→ **Problem**
Report every line below that has the string "Clarinet" in it.

** Records for this task follows **

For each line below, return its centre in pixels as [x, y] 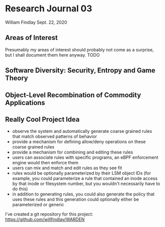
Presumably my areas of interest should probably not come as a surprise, [80, 49]
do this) [20, 189]
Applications [25, 102]
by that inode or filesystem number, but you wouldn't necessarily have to [86, 184]
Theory [17, 78]
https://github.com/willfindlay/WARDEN [45, 220]
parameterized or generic [38, 205]
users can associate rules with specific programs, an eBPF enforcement [85, 157]
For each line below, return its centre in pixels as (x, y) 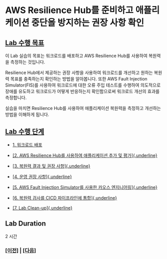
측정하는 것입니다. (28, 62)
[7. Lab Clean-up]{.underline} (42, 207)
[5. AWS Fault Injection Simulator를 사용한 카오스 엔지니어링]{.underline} (85, 187)
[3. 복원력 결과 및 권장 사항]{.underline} (51, 166)
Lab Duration (26, 224)
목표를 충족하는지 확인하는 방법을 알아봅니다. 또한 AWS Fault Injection (79, 79)
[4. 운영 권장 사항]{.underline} (42, 176)
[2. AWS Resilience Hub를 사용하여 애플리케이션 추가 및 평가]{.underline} (85, 155)
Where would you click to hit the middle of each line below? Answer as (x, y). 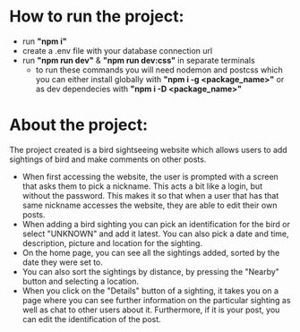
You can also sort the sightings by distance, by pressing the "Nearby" (151, 271)
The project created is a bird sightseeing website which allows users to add (149, 149)
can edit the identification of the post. (91, 319)
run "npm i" (44, 41)
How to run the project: (97, 17)
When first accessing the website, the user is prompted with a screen (150, 176)
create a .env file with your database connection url (117, 50)
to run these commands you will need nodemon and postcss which (159, 70)
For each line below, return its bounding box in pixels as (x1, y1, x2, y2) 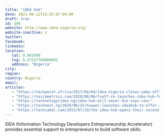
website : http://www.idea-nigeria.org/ (5, 26, 87, 30)
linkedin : (5, 44, 26, 49)
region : (5, 71, 21, 76)
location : (5, 48, 26, 53)
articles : (5, 84, 26, 90)
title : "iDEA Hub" (5, 7, 43, 12)
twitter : (5, 35, 23, 40)
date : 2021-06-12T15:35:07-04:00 (5, 12, 74, 17)
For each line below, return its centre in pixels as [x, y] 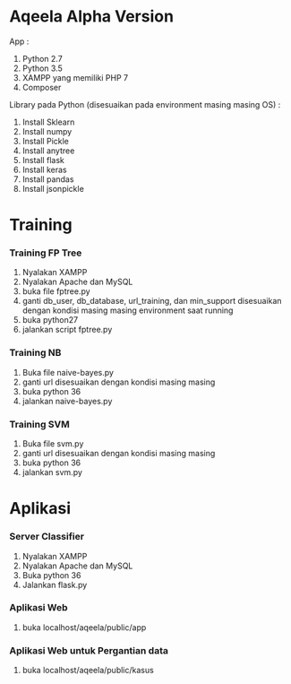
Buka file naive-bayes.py [68, 372]
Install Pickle [46, 141]
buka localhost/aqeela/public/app [84, 627]
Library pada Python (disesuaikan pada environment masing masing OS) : [145, 104]
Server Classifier [47, 537]
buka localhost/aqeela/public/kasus [88, 671]
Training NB [35, 353]
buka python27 [50, 320]
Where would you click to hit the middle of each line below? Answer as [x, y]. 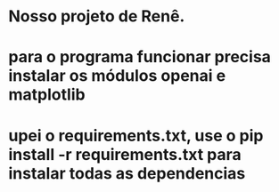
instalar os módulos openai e [117, 76]
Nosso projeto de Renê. [97, 16]
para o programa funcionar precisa [139, 57]
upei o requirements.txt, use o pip [136, 136]
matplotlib [47, 95]
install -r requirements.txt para [125, 154]
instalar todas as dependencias [127, 173]
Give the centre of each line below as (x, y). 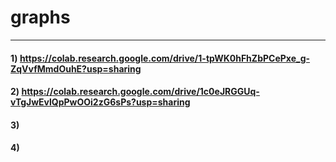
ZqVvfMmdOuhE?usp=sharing (76, 68)
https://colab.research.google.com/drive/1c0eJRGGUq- (140, 92)
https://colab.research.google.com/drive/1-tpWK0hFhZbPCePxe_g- (165, 58)
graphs (40, 17)
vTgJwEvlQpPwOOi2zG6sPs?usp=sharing (100, 102)
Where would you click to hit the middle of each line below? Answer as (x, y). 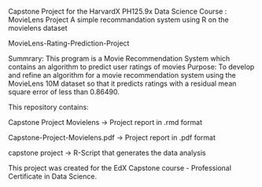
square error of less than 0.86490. (64, 92)
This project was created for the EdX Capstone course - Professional (120, 168)
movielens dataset (38, 28)
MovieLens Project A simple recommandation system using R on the (119, 20)
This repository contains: (48, 107)
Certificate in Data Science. (52, 176)
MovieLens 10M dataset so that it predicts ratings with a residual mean (122, 83)
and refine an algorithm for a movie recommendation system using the (122, 75)
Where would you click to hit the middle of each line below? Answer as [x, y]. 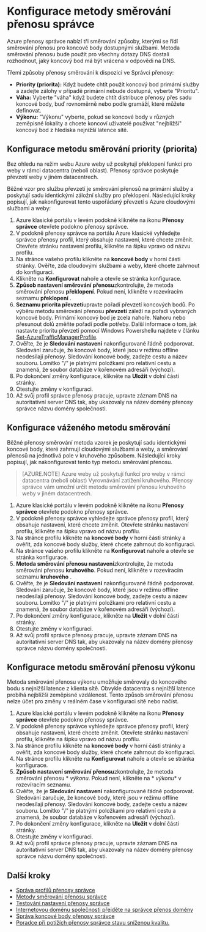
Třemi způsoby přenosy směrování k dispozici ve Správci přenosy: [90, 72]
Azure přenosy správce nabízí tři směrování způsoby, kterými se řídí [93, 41]
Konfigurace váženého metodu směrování [89, 428]
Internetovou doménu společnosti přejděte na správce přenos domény [105, 910]
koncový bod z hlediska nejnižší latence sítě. [72, 130]
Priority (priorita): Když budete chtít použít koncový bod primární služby [107, 84]
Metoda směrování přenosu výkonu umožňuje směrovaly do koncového [97, 682]
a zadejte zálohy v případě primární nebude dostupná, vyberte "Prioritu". [107, 91]
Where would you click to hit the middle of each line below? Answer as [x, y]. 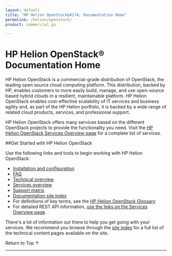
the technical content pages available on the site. [57, 233]
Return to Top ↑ [22, 243]
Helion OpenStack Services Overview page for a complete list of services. [83, 133]
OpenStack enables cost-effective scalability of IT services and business [82, 101]
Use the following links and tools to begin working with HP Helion [74, 153]
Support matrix [28, 190]
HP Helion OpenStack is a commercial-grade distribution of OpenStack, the [85, 80]
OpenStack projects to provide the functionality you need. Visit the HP [79, 128]
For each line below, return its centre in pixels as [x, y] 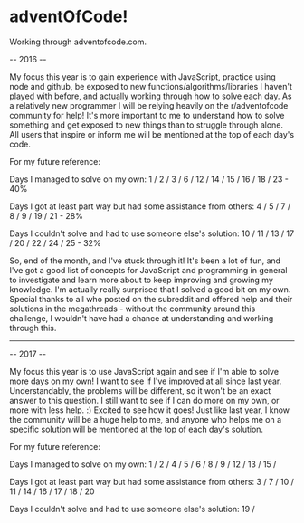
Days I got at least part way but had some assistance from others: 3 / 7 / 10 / [152, 481]
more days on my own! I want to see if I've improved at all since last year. [146, 381]
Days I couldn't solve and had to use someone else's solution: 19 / [132, 509]
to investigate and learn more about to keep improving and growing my [142, 280]
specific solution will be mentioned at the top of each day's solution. [137, 429]
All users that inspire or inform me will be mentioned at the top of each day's [152, 134]
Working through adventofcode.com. [78, 42]
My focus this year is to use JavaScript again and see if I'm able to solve [144, 371]
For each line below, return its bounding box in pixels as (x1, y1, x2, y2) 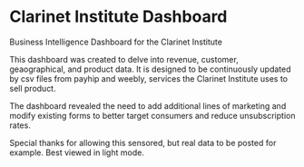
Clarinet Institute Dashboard (9, 6, 228, 27)
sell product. (9, 83, 56, 93)
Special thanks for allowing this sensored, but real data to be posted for (9, 137, 277, 148)
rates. (9, 120, 32, 131)
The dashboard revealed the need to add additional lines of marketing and (9, 100, 287, 111)
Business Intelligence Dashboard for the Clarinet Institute (9, 36, 222, 47)
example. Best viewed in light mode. (9, 147, 145, 158)
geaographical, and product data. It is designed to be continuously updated (9, 64, 292, 74)
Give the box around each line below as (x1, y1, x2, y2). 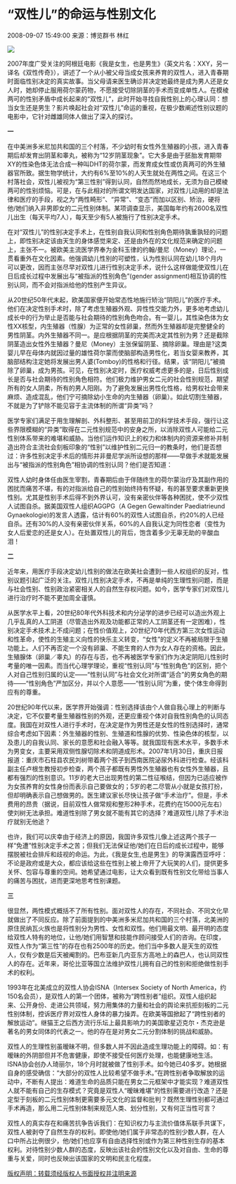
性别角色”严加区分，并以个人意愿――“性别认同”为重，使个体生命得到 (28, 678, 228, 688)
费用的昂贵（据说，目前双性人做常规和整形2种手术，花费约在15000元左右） (7, 800, 226, 808)
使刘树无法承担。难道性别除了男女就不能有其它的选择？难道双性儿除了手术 (7, 808, 223, 817)
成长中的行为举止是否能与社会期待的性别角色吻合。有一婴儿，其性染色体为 (7, 313, 223, 322)
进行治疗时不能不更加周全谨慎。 (7, 593, 100, 602)
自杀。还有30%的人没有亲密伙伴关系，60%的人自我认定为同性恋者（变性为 (7, 519, 226, 527)
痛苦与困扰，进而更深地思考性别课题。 (13, 876, 124, 885)
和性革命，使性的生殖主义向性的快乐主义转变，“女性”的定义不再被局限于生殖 (7, 635, 228, 643)
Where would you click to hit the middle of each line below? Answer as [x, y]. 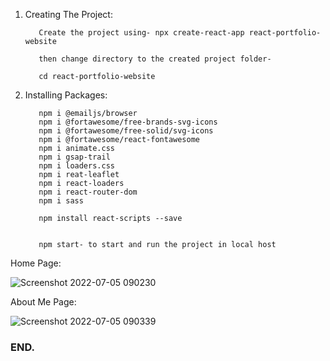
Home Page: [36, 263]
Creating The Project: [68, 14]
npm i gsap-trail [74, 157]
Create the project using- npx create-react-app [141, 33]
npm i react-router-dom [88, 192]
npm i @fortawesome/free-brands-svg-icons [128, 122]
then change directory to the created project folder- [155, 59]
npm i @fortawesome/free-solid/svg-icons [126, 131]

** End of Records for this task **

→ **Finished exercise**
Clarinet Institute Dashboard (9, 6, 228, 27)
Business Intelligence Dashboard for the Clarinet Institute (9, 36, 222, 47)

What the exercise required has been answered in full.